**ASSIGNMENT:**
When you give the entries again, keep every word as it stands and drop the pictures.

Dataset items:
────────────────────

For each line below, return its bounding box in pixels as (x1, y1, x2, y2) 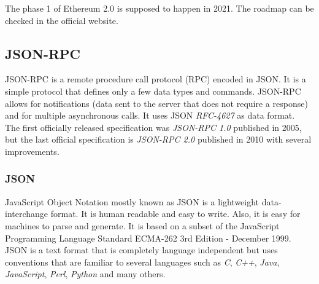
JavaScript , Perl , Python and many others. (5, 267, 166, 280)
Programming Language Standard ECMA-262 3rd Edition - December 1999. (5, 231, 291, 244)
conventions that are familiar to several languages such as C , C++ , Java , (5, 255, 280, 268)
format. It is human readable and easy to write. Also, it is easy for (50, 207, 301, 220)
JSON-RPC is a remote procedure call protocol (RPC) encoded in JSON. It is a (5, 73, 306, 85)
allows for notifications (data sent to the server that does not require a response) (5, 97, 308, 109)
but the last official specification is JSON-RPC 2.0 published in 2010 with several (5, 133, 312, 146)
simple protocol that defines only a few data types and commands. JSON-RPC (5, 84, 301, 97)

────────────────────

**RESPONSE TO THIS TASK:**
For each line below, return its bounding box in pixels as (x1, y1, x2, y2) 
JavaScript , Perl , Python and many others. (5, 267, 166, 280)
Programming Language Standard ECMA-262 3rd Edition - December 1999. (5, 231, 291, 244)
conventions that are familiar to several languages such as C , C++ , Java , (5, 255, 280, 268)
format. It is human readable and easy to write. Also, it is easy for (50, 207, 301, 220)
JSON-RPC is a remote procedure call protocol (RPC) encoded in JSON. It is a (5, 73, 306, 85)
allows for notifications (data sent to the server that does not require a response) (5, 97, 308, 109)
but the last official specification is JSON-RPC 2.0 published in 2010 with several (5, 133, 312, 146)
simple protocol that defines only a few data types and commands. JSON-RPC (5, 84, 301, 97)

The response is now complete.